* To do
All records are to be printed again exactly as they appear.
*** Opening Extracted records ***
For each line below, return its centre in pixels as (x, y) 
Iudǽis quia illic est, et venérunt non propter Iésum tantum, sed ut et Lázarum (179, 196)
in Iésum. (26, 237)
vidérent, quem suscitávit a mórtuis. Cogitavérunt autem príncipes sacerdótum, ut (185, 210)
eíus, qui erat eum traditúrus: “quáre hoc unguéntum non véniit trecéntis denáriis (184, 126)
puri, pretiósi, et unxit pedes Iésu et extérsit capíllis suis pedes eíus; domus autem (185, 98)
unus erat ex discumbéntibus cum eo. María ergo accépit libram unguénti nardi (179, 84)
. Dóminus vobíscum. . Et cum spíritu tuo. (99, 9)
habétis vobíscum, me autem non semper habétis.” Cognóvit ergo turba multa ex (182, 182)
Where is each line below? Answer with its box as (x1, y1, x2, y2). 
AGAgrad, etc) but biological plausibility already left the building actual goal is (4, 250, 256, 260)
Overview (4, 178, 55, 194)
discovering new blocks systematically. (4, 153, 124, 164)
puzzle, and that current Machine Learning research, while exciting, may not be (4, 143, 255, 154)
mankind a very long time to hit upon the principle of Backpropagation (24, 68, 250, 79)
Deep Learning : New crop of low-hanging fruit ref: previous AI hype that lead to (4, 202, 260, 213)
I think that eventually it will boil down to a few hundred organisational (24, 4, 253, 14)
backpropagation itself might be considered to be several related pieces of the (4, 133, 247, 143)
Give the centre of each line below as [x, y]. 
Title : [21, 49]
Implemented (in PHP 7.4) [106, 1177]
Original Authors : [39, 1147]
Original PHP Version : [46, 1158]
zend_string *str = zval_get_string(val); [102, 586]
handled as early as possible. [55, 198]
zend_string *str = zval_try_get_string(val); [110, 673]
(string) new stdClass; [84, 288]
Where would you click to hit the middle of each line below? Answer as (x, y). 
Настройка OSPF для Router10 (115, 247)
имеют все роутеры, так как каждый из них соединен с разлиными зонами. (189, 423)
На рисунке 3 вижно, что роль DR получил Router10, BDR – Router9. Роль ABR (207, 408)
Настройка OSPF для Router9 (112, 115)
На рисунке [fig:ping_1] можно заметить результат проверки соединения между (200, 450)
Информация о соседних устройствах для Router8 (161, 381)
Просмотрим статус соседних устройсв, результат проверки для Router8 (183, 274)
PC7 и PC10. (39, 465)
*** Closing Extracted records ***
* Exercise answer
For each line below, return its centre in pixels as (x, y) 
Iudǽis quia illic est, et venérunt non propter Iésum tantum, sed ut et Lázarum (179, 196)
in Iésum. (26, 237)
vidérent, quem suscitávit a mórtuis. Cogitavérunt autem príncipes sacerdótum, ut (185, 210)
eíus, qui erat eum traditúrus: “quáre hoc unguéntum non véniit trecéntis denáriis (184, 126)
puri, pretiósi, et unxit pedes Iésu et extérsit capíllis suis pedes eíus; domus autem (185, 98)
unus erat ex discumbéntibus cum eo. María ergo accépit libram unguénti nardi (179, 84)
. Dóminus vobíscum. . Et cum spíritu tuo. (99, 9)
habétis vobíscum, me autem non semper habétis.” Cognóvit ergo turba multa ex (182, 182)
Where is each line below? Answer with its box as (x1, y1, x2, y2). 
AGAgrad, etc) but biological plausibility already left the building actual goal is (4, 250, 256, 260)
Overview (4, 178, 55, 194)
discovering new blocks systematically. (4, 153, 124, 164)
puzzle, and that current Machine Learning research, while exciting, may not be (4, 143, 255, 154)
mankind a very long time to hit upon the principle of Backpropagation (24, 68, 250, 79)
Deep Learning : New crop of low-hanging fruit ref: previous AI hype that lead to (4, 202, 260, 213)
I think that eventually it will boil down to a few hundred organisational (24, 4, 253, 14)
backpropagation itself might be considered to be several related pieces of the (4, 133, 247, 143)
Give the centre of each line below as [x, y]. 
Title : [21, 49]
Implemented (in PHP 7.4) [106, 1177]
Original Authors : [39, 1147]
Original PHP Version : [46, 1158]
zend_string *str = zval_get_string(val); [102, 586]
handled as early as possible. [55, 198]
zend_string *str = zval_try_get_string(val); [110, 673]
(string) new stdClass; [84, 288]
Where would you click to hit the middle of each line below? Answer as (x, y). 
Настройка OSPF для Router10 (115, 247)
имеют все роутеры, так как каждый из них соединен с разлиными зонами. (189, 423)
На рисунке 3 вижно, что роль DR получил Router10, BDR – Router9. Роль ABR (207, 408)
Настройка OSPF для Router9 (112, 115)
На рисунке [fig:ping_1] можно заметить результат проверки соединения между (200, 450)
Информация о соседних устройствах для Router8 (161, 381)
Просмотрим статус соседних устройсв, результат проверки для Router8 (183, 274)
PC7 и PC10. (39, 465)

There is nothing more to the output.